Task details: Find every line in the records below that holds the word "Además", and copy it out.

Records for this exercise:
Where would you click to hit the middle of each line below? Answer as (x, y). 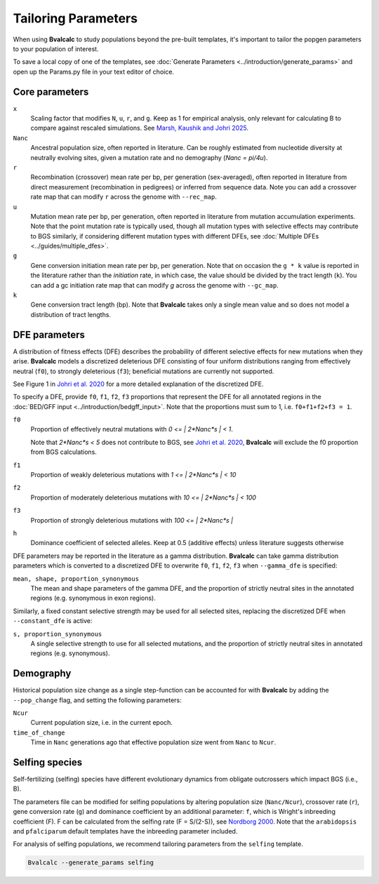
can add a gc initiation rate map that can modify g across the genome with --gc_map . (154, 285)
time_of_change (39, 732)
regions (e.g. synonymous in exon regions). (93, 598)
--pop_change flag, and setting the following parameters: (97, 700)
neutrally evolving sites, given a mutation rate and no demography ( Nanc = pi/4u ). (149, 157)
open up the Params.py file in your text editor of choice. (94, 72)
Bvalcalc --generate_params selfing (91, 863)
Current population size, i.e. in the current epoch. (102, 723)
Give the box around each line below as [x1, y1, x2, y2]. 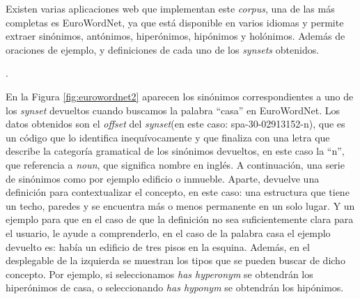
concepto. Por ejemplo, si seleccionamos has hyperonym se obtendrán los [6, 266, 313, 281]
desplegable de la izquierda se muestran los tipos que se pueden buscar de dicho [6, 253, 345, 268]
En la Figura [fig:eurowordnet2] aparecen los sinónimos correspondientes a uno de [6, 89, 354, 103]
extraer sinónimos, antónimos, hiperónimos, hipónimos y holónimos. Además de [6, 29, 345, 43]
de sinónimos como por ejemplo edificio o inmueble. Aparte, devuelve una [6, 171, 320, 185]
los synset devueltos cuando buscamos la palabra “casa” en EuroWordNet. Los [6, 102, 340, 117]
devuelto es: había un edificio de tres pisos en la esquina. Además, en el [6, 239, 310, 254]
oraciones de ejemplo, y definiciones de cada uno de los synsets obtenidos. [6, 42, 320, 56]

Completed exercise:
extraer sinónimos, antónimos, hiperónimos, hipónimos y holónimos. Además de [6, 29, 345, 43]
devuelto es: había un edificio de tres pisos en la esquina. Además, en el [6, 239, 310, 254]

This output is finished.